(TASK DATA)
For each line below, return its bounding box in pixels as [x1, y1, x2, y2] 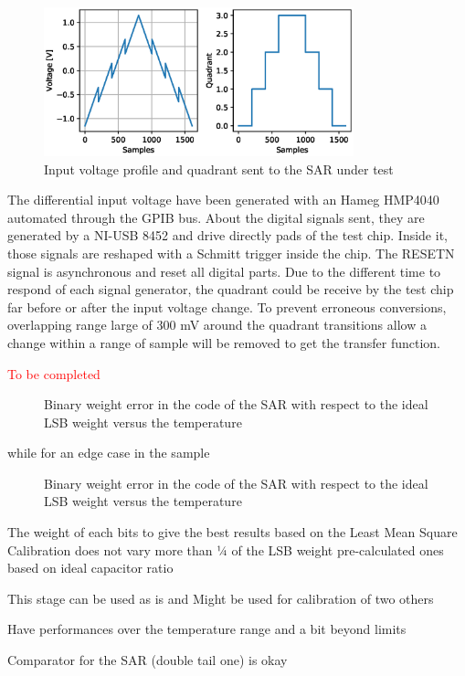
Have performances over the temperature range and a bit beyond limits [7, 619, 407, 639]
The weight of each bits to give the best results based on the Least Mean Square [7, 523, 458, 542]
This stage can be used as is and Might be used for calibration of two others [7, 588, 434, 607]
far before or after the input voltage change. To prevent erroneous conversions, [7, 297, 447, 316]
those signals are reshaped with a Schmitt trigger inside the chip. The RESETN [7, 243, 455, 262]
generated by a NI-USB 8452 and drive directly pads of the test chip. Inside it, [7, 226, 448, 245]
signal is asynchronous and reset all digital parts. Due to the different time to [7, 261, 441, 280]
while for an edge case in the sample [7, 443, 210, 462]
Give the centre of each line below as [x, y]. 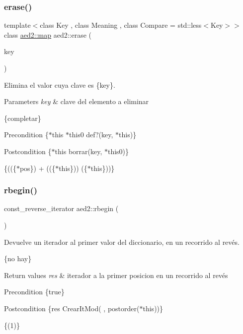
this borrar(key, [79, 151]
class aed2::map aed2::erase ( [48, 34]
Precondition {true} [34, 292]
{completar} [23, 118]
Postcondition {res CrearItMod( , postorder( [72, 308]
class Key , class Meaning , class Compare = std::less [121, 25]
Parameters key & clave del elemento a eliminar [77, 101]
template [17, 25]
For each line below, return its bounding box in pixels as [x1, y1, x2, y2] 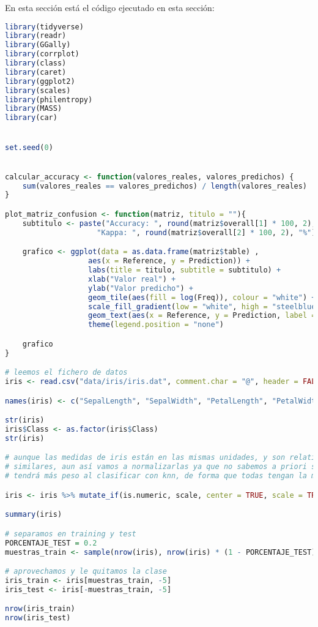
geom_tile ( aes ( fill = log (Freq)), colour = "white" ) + [88, 293, 316, 302]
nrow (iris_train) [5, 604, 75, 614]
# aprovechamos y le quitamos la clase [5, 567, 167, 576]
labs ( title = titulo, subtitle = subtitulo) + [88, 266, 281, 275]
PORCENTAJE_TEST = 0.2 [5, 538, 97, 547]
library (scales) [5, 86, 71, 95]
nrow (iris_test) [5, 614, 71, 623]
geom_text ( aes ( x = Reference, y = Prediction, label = [88, 311, 316, 320]
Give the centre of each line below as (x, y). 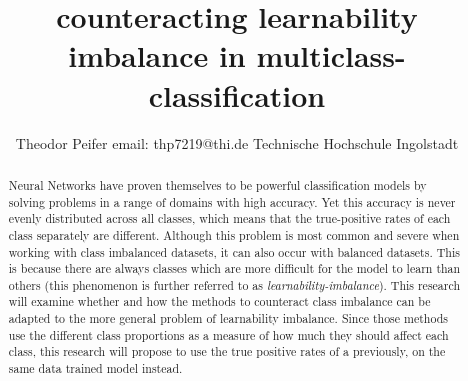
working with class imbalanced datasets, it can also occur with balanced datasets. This (234, 251)
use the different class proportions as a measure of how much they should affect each (228, 334)
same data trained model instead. (95, 368)
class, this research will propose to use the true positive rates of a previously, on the (227, 351)
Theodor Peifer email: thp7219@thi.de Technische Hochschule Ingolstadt (237, 142)
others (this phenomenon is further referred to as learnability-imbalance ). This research (234, 284)
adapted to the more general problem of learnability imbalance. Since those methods (228, 318)
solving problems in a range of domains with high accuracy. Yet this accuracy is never (232, 201)
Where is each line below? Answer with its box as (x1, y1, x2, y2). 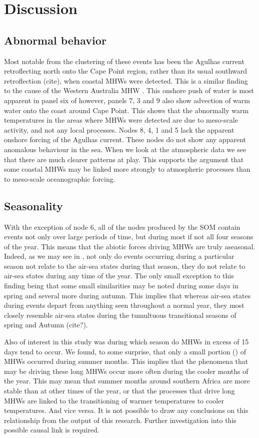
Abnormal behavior (4, 32, 106, 48)
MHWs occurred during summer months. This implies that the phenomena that (4, 356, 248, 366)
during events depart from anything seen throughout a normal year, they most (4, 300, 244, 310)
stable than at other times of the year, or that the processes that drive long (4, 385, 235, 395)
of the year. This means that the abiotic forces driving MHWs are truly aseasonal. (4, 241, 255, 251)
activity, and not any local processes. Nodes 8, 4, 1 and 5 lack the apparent (4, 124, 234, 135)
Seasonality (4, 198, 63, 213)
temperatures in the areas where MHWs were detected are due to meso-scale (4, 115, 238, 125)
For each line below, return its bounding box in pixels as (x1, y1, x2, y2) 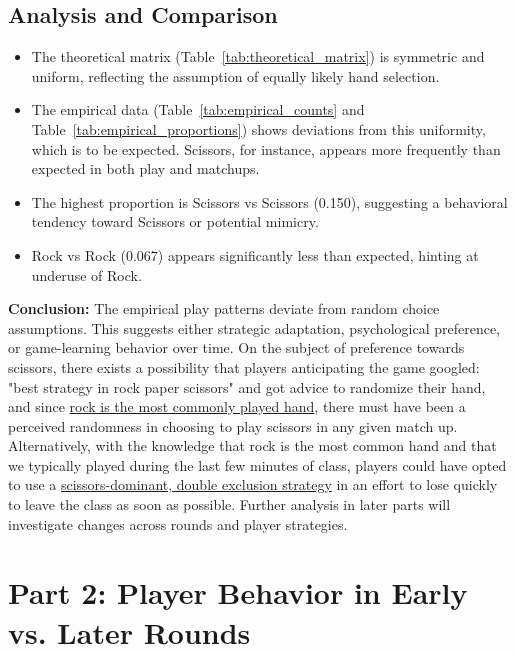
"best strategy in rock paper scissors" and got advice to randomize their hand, (8, 376, 486, 397)
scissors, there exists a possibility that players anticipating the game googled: (8, 356, 480, 377)
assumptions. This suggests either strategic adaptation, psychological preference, (8, 317, 500, 338)
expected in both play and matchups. (31, 158, 260, 179)
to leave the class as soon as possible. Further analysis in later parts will (8, 494, 451, 515)
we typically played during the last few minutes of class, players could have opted (8, 454, 507, 475)
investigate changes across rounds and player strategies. (8, 513, 348, 534)
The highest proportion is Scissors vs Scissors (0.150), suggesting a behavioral (31, 191, 508, 212)
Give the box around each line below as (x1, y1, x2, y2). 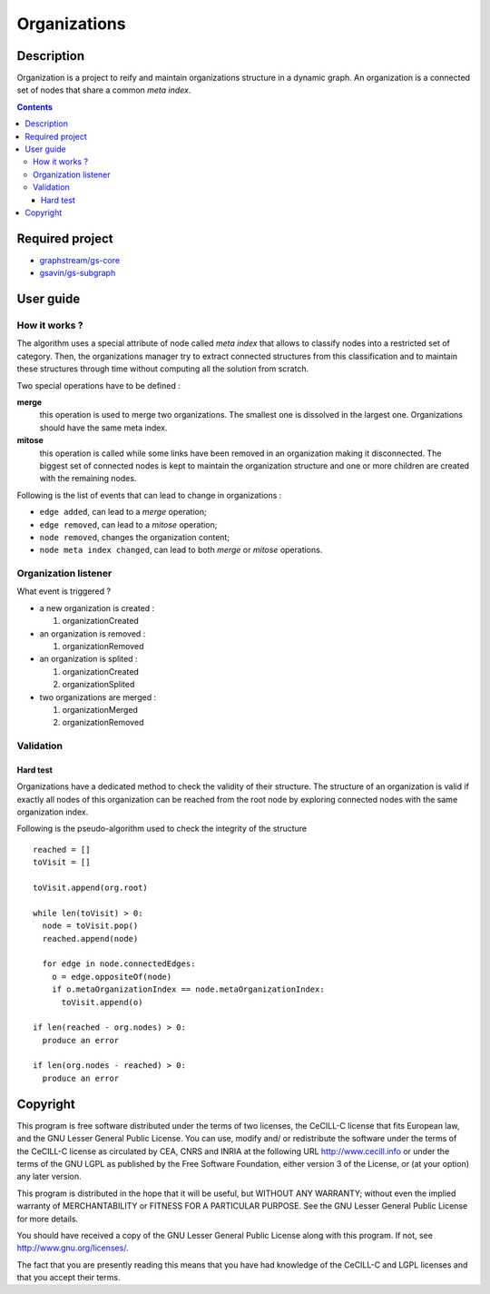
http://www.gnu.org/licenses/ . (16, 1242, 129, 1253)
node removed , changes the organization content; (39, 531, 230, 542)
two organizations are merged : (39, 691, 157, 703)
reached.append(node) (42, 933, 139, 943)
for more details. (16, 1213, 79, 1224)
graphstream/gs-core (39, 254, 121, 265)
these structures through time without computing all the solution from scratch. (16, 363, 309, 374)
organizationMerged (62, 704, 138, 715)
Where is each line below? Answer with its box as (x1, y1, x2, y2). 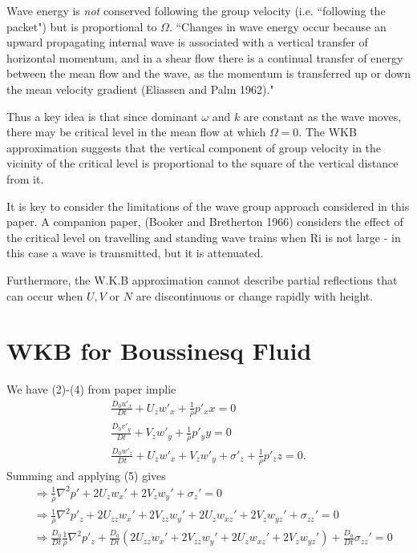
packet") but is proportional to (6, 18, 157, 34)
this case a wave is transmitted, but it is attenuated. (6, 244, 264, 261)
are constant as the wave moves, (243, 107, 402, 124)
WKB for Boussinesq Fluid (6, 334, 312, 367)
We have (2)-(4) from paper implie (6, 381, 176, 398)
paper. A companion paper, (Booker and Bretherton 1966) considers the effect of (6, 213, 403, 230)
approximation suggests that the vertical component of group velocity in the (6, 139, 382, 155)
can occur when (6, 287, 83, 304)
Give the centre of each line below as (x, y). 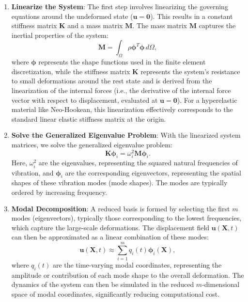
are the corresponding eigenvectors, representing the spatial (153, 172)
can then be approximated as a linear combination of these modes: (110, 237)
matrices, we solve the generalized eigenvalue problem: (92, 144)
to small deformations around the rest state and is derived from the (112, 81)
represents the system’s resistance (190, 71)
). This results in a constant (192, 16)
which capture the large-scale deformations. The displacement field (110, 227)
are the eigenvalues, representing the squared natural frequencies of (138, 163)
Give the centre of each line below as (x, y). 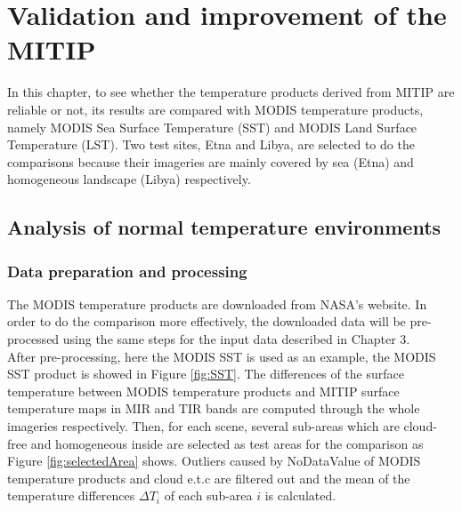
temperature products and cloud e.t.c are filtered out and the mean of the (209, 478)
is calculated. (300, 495)
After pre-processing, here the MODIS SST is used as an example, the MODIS (222, 356)
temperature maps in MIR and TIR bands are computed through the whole (214, 408)
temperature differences (71, 495)
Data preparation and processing (127, 271)
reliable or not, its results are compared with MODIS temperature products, (215, 109)
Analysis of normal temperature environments (224, 227)
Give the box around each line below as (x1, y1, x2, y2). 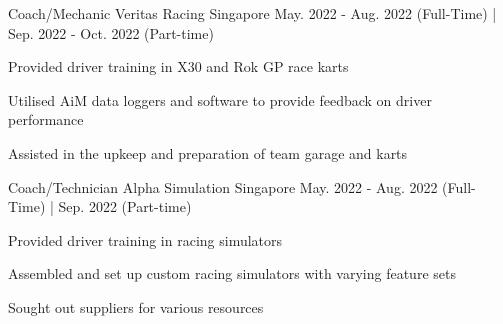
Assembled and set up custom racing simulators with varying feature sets (8, 263, 456, 284)
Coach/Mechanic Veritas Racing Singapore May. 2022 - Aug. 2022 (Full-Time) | (8, 3, 497, 23)
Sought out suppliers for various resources (8, 296, 264, 317)
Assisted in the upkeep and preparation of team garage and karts (8, 142, 408, 163)
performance (8, 109, 84, 130)
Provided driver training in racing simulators (8, 229, 283, 250)
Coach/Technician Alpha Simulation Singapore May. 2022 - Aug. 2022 (8, 176, 438, 197)
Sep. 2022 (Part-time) (58, 196, 192, 217)
(End TASK DATA)
**TASK REQUIREMENTS**
Give the number of lines containing "suggests" in the entries, and no other text.

**TASK RESULT**
2